Wednesday, February 24, 2016

The Fighter (Le battant) (1983)

On the day he gets out of prison, Jacques Darnay (Alain Delon) is looking over his shoulder.  Darnay took the wrap: during a jewel heist eight years previously, the store owner was murdered and a cache of diamonds worth six million francs was stolen.  The police knew that Darnay had an accomplice but could not identify him.  The diamonds were never recovered.  As a result, Darnay served a reduced sentence; and at the start of Le battant (The Fighter) (1983), he is now free.  In the opening scene of the film, one of Darnay’s homies, Mignot (Michel Beaune) gets a visit from three well-dressed assailants who tell him to turn on Darnay or die.  The crooks want the diamonds.  The police inspector, Rouxel (Pierre Mondy), who busted Darnay from the original heist, wants to find Darnay’s accomplice who murdered the store owner.  More importantly, it seems Rouxel also wants to collect the ten-percent finder’s fee for locating the missing diamonds.  If Darnay locates the diamonds, then he is dead.  If he does not, then the people close to him will start dying.  Most interestingly, does Darnay even know where the diamonds are stashed?
Delon plays The Fighter close.  He wants his viewer to feel the desperation of a man constantly looking over his shoulder for an awaiting killer and also wants his viewer question his rationale and motives:  is this desperate life worth all of the trouble?  Darnay sees Mignot soon after his release from prison and within minutes of meeting the man, Mignot is gunned down.  Mignot’s death enforces for Darnay how serious his pursuers are.  Beautiful Clarissa (Marie-Christine Descouard), Darnay’s lover before he went away to prison, accepts Darnay with open arms and no questions asked when he arrives at the doorstep of her flat.  After Mignot’s murder, Darnay tries to hide Clarissa but to no avail:  she dies in Darnay’s arms after getting gunned down.  As Le battant unfolds from this point, it becomes clear to Darnay (and to the viewer) that he can no longer trust anyone and is going to have to kill everyone who stands in his way.

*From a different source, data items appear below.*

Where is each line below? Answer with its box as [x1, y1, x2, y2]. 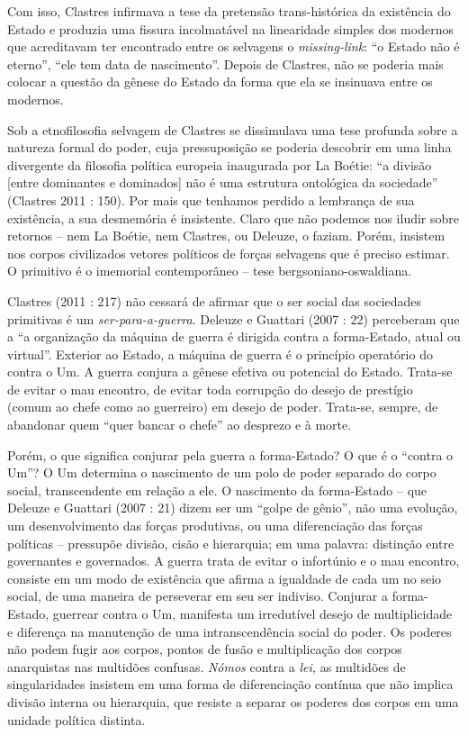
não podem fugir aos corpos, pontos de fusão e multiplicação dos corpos [7, 640, 402, 658]
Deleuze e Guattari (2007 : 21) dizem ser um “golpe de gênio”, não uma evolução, [7, 498, 458, 517]
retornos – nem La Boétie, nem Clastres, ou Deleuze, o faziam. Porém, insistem [7, 226, 445, 245]
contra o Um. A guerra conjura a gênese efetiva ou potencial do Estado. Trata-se [7, 362, 453, 381]
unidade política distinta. [7, 710, 146, 729]
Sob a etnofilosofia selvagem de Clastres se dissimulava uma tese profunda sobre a [7, 120, 458, 139]
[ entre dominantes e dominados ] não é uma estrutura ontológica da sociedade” [7, 173, 438, 192]
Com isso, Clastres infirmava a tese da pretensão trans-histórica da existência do [7, 2, 451, 20]
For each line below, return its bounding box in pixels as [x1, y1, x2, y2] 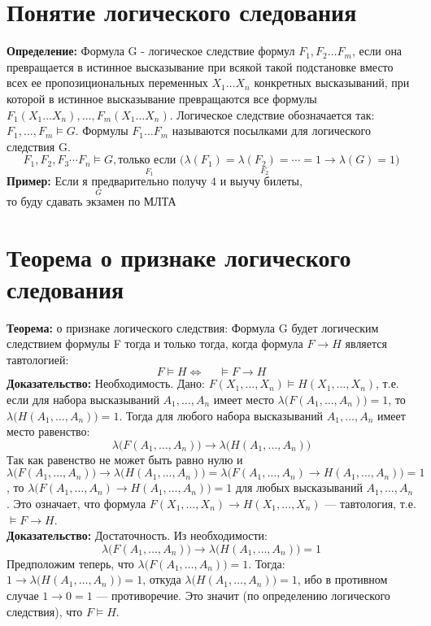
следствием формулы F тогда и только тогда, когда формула [7, 335, 303, 352]
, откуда [142, 571, 181, 588]
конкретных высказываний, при [254, 74, 410, 91]
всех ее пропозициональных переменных [7, 74, 208, 91]
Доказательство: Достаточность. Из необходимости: [7, 527, 268, 544]
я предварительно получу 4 [82, 176, 217, 188]
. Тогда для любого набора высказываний [119, 406, 324, 424]
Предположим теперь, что [7, 554, 134, 572]
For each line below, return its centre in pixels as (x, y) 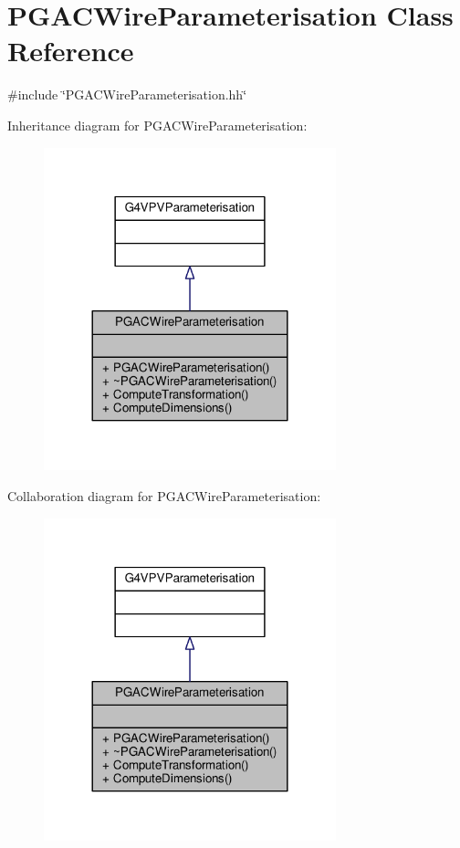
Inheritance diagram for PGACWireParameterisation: (157, 125)
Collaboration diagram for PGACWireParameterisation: (164, 495)
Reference (71, 51)
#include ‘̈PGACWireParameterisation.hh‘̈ (127, 94)
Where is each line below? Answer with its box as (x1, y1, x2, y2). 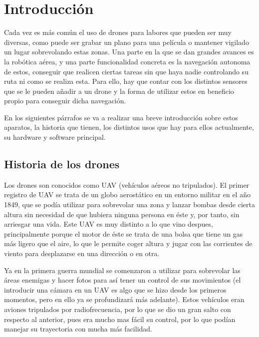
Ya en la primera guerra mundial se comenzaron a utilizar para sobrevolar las (4, 265, 241, 275)
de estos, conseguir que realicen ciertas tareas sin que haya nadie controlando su (4, 66, 249, 76)
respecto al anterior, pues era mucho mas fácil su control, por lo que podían (4, 314, 236, 324)
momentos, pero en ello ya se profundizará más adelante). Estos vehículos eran (4, 294, 245, 305)
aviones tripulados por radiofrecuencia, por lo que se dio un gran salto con (4, 304, 231, 314)
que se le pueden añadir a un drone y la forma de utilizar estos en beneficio (4, 85, 234, 96)
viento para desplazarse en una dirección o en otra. (4, 248, 160, 259)
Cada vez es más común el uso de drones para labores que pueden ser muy (4, 27, 232, 37)
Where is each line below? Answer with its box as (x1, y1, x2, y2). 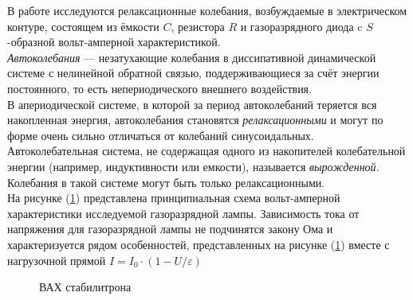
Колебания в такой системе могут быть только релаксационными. (7, 173, 325, 190)
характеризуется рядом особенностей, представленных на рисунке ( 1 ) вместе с (7, 236, 390, 252)
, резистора (171, 18, 225, 34)
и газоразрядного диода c (240, 18, 363, 34)
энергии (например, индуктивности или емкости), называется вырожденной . (7, 158, 380, 174)
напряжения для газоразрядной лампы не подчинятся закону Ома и (7, 220, 333, 237)
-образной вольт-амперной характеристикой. (7, 33, 221, 50)
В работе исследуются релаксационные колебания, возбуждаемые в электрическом (7, 2, 407, 18)
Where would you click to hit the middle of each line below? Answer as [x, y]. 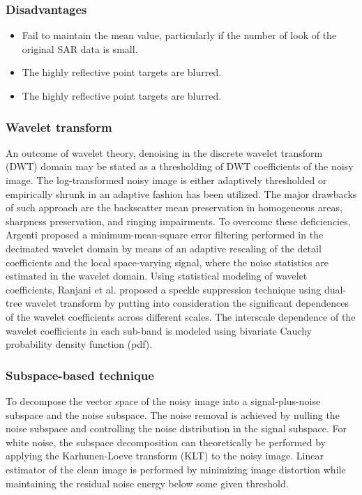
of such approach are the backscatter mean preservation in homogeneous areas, [174, 207]
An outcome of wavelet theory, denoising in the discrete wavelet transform [164, 152]
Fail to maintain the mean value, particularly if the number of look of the [179, 35]
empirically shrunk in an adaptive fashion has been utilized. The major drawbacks [181, 193]
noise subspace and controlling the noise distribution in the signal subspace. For [176, 428]
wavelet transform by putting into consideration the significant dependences [187, 303]
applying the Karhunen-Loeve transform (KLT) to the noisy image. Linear [165, 456]
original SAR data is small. [80, 48]
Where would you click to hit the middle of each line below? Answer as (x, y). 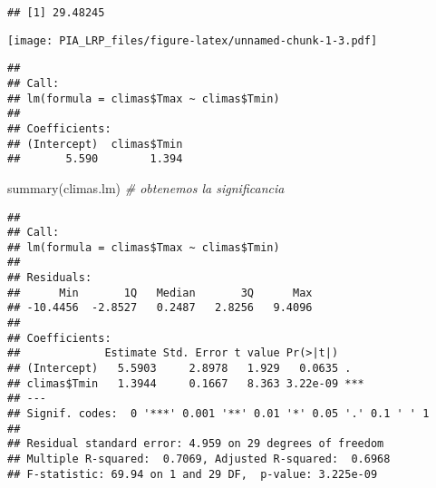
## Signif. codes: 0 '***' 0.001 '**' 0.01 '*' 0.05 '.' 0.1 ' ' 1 (218, 414)
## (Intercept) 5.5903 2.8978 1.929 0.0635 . (179, 369)
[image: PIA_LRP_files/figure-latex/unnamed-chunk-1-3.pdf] (193, 40)
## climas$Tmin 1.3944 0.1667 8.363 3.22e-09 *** (186, 383)
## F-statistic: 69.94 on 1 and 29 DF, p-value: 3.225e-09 (193, 474)
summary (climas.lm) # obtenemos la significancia (146, 187)
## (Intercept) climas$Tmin (95, 144)
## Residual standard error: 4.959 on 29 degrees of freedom (196, 444)
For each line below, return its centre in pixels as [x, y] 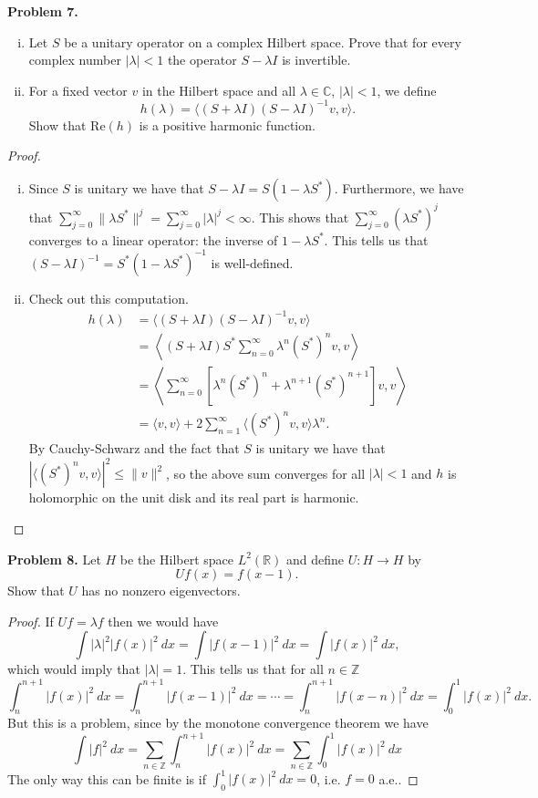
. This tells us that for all [253, 669]
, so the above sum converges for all [266, 473]
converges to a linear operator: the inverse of [153, 239]
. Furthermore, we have [399, 188]
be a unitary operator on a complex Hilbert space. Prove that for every [263, 41]
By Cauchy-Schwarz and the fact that [134, 448]
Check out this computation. [109, 298]
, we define [407, 90]

I am a mark for both Alain Delon and gritty Eurocrime flicks.  Delon gives an odd performance as Darnay.  In all of the action sequences, Delon is cold and icy, like the bad motherfucker he played in Tony Arzenta (1973).  However, Darnay is all too eager to crack a joke, most often at the expense of Rouxel.  This blend of black humor and cold violence does not come off like a Fernando di Leo antihero, like Ringo or Johnny Yuma.  Di Leo composed characters who had a death wish and were laughing towards their end.  Delon’s performance of Darnay belies that appearance.  Anne Parillaud appears as Nathalie, who is offered to Darnay for a thousand francs for one evening by his homey in the underworld, Ruggeri (Franςois Périer).  After their bout of lovemaking, Nathalie breaks down to Darnay and begs him to free her from her abusive relationship with Ruggeri.  Darnay agrees and puts her up in a hideout.  Nathalie helps Darnay by identifying the Ruggeri’s accomplices, so Darnay knows exactly who is following him.  It is apparent, however, that Darnay does not trust Nathalie:  she is either still working for Ruggeri or is attempting to get the diamonds for herself.  It is also apparent that Darnay has strong feelings for her and wants to trust her.  This human side to Darnay creates a schism in his character which makes his violent actions more disturbing.  Delon’s Darnay comes off as a very well-composed and violent sociopath.  He is not an antihero but more like a sick person.

Anne Parillaud does not appear in Le battant really until its middle and her inclusion in the film raises its interest.  She stole all of Delon’s thunder in their previous collaboration, Pour la peau d’un flic (1981), and while her character is nowhere as rich as her previous role, Parillaud gives another memorable performance.  She is one of the few actresses who possess both a powerful sensuality combined with, at appropriate times, a complete vulnerability.  Her character, Nathalie, is the most important in the film, as she reveals within Darnay what is important in life.  Finally, it is well worth mentioning, Parillaud has two very lovely nude scenes in the film.  The pacing in The Fighter, clocking in at nearly two hours, is amazingly brisk, fueled by Darnay’s desperation.  The action sequences, save some automobile sequences that are clearly sped up, are extremely well-done.  Delon serves up some serious cold-blooded violence in this one.  Highly recommended for fans of the Eurocrime genre.